Архипелаг ГУЛАГ. Книга 2 - стр. 21
Вершиной «военных действий» между ИСЧ и АЧ был случай в 1927, когда белогвардейцы ворвались в ИСЧ, взломали несгораемый шкаф, оттуда изъяли и огласили полные списки стукачей – отныне потерянных сотрудников! Затем с каждым годом Адмчасть слабела: бывших офицеров становилось всё меньше, а всё больше уголовников ставилось туда (например, «чубаровцы» – по нашумевшему ленинградскому процессу насильников). И постепенно была одолена[43].
Да с 30-х годов начиналась и новая лагерная эра, когда и Соловки уже стали не Соловки, а рядовой «исправительно-трудовой лагерь». Всходила чёрная звезда идеолога этой эры Нафталия Френкеля, и стала высшим законом Архипелага его формула:
«От заключённого нам надо взять всё в первые три месяца – а потом он нам не нужен!»

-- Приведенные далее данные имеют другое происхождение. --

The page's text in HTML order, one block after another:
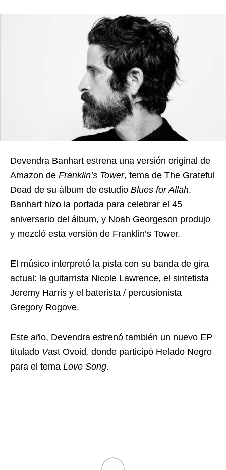
Devendra Banhart estrena una versión original de
Amazon de Franklin’s Tower, tema de The Grateful
Dead de su álbum de estudio Blues for Allah.
Banhart hizo la portada para celebrar el 45
aniversario del álbum, y Noah Georgeson produjo
y mezcló esta versión de Franklin’s Tower.
El músico interpretó la pista con su banda de gira
actual: la guitarrista Nicole Lawrence, el sintetista
Jeremy Harris y el baterista / percusionista
Gregory Rogove.
Este año, Devendra estrenó también un nuevo EP
titulado Vast Ovoid, donde participó Helado Negro
para el tema Love Song.
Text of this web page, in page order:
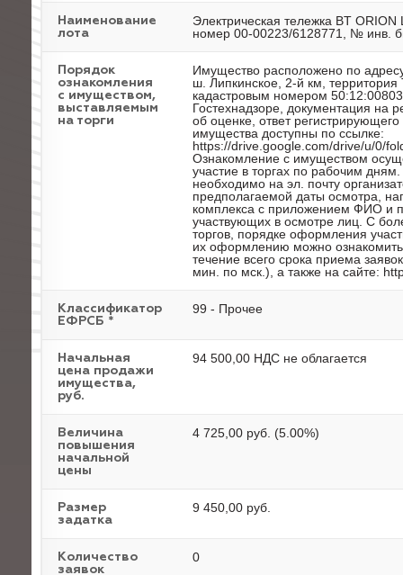
Наименование
лота
Электрическая тележка BT
номер 00-00223/6128771, № инв.
Порядок
ознакомления
с имуществом,
выставляемым
на торги
Имущество расположено по
ш. Липкинское, 2-й км, территория
кадастровым номером
Гостехнадзоре, документация на
об оценке, ответ
имущества доступны по ссылке:
https://drive.google.com/drive/u/0/
Ознакомление с имуществом
участие в торгах по рабочим
необходимо на эл. почту
предполагаемой даты осмотра,
комплекса с приложением ФИО и
участвующих в осмотре лиц. С
торгов, порядке оформления
их оформлению можно
течение всего срока приема
мин. по мск.), а также на сайте:
Классификатор
ЕФРСБ *
99 - Прочее
Начальная
цена продажи
имущества,
руб.
94 500,00 НДС не облагается
Величина
повышения
начальной
цены
4 725,00 руб. (5.00%)
Размер
задатка
9 450,00 руб.
Количество
заявок
0

Да где ж те Савватий с Зосимой и Германом? Да кто ж это придумал – жить под Полярным Кругом, где скот не водится, рыба не ловится, хлеб и овощи не растут?

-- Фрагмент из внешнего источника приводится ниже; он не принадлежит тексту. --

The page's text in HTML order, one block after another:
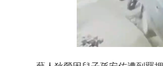
Unmute

О, мастера по разорению цветущей земли! Чтобы так быстро – за год, за два – привести образцовое монастырское хозяйство в полный и необратимый упадок! Как же это удалось? Грабили и вывозили? Или доконали всё на месте? И, тысячи имея незанятых рук, – ничего не уметь добыть из земли.
Только вольным – молоко, сметана, да свежее мясо, да отменная капуста отца Мефодия. А заключённым – гнилая треска, солёная или сушёная; худая баланда с перловой или пшённой крупой без картошки, никогда ни щей, ни борщей. И вот – цынга, и даже «канцелярские роты» в нарывах, а уж общие… С дальних командировок возвращаются «этапы на карачках» (так и ползут от пристани на четырёх ногах).
Из денежных (из дому) переводов можно использовать в месяц 9 рублей – есть ларёк в часовне Германа. А посылка – в месяц одна, её вскрывает ИСЧ, и, если не дашь им взятки, объявят, что многое из присланного тебе не положено, например крупа. В Никольской церкви и в Успенском соборе растут нары – до четырёхэтажных. Не просторней живёт 13-я рота у Преображенского собора в примыкающем корпусе. Вот у этого входа представьте стиснутую толпу: три с половиной тысячи валят к себе, возвращаясь с работы. В кубовую за кипятком – очереди по часу. По субботам вечерние проверки затягиваются глубоко в ночь (как прежние богослужения…). За санитарией, конечно, очень следят: насильственно стригут волосы и обривают бороды (также и всем священникам сряду). Ещё – обрезают полы у длинной одежды (особенно у ряс), ибо в них-то главная зараза. (У чекистов – шинели до земли.) Правда, зимою никак не выбраться в баню с ротных нар тем больным и старым, кто сидит в белье и в мешках, вши их одолевают. (Мёртвых прячут под нары, чтобы получить на них лишнюю пайку, – хотя это и невыгодно живым: с холодеющего трупа вши переползают на тёплых, оставшихся.) В Кремле есть плохая санчасть с плохой больницей, а в глуби Соловков – никакой медицины.
Исключение только – Голгофско-Распятский скит на Анзере, штрафная командировка, где лечат… убийством. Там, в Голгофской церкви, лежат и умирают от безкормицы, от жестокостей – и ослабевшие священники, и сифилитики, и престарелые инвалиды, и молодые урки. По просьбе умирающих и чтоб облегчить свою задачу, тамошний голгофский врач даёт безнадёжным стрихнин, зимой бородатые трупы в одном белье подолгу задерживаются в церкви. Потом их ставят в притворе, прислоня к стене, – так они меньше занимают места. А вынеся наружу – сталкивают вниз с Голгофской горы.